Aim of the exercise
For the listing below, report all lines that hold the word "Category".

[Opening Exercise materials section]

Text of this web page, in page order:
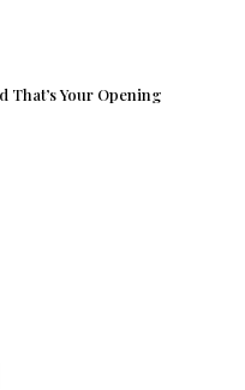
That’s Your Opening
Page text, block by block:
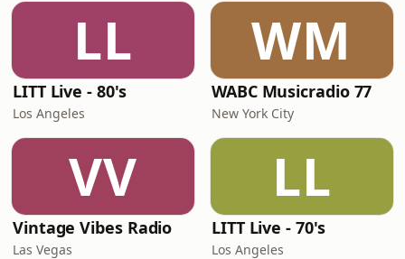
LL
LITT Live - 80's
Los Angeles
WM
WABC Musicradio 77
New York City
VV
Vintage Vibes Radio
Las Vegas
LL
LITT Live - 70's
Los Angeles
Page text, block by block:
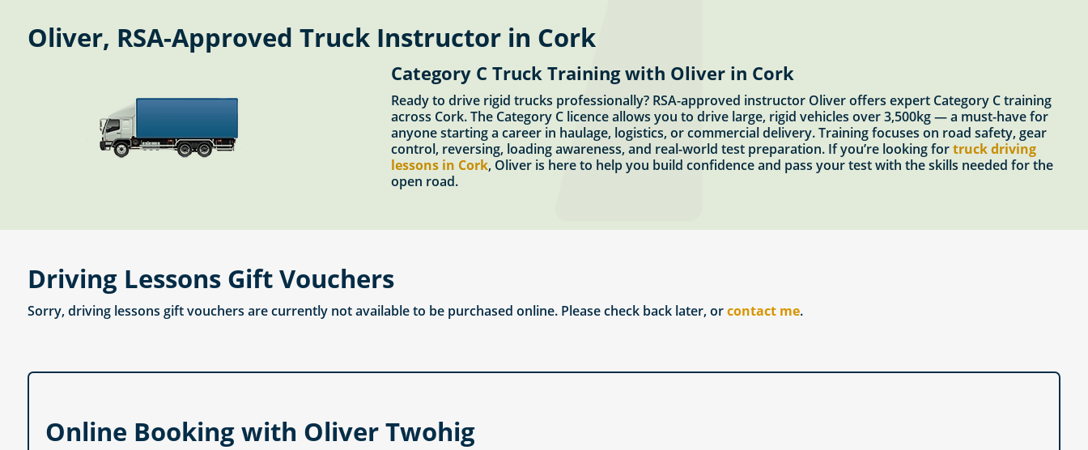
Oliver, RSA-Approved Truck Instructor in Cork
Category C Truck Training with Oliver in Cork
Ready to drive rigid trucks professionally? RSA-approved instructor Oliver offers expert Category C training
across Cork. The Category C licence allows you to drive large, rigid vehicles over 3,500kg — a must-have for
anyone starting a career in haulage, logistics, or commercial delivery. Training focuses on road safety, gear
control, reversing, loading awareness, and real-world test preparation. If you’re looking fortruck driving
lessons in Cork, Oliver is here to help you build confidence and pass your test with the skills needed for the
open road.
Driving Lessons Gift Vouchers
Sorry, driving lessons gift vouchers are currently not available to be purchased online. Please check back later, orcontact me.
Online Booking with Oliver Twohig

[Closing Exercise materials section]

Result
Category C Truck Training with Oliver in Cork
Ready to drive rigid trucks professionally? RSA-approved instructor Oliver offers expert Category C training
across Cork. The Category C licence allows you to drive large, rigid vehicles over 3,500kg — a must-have for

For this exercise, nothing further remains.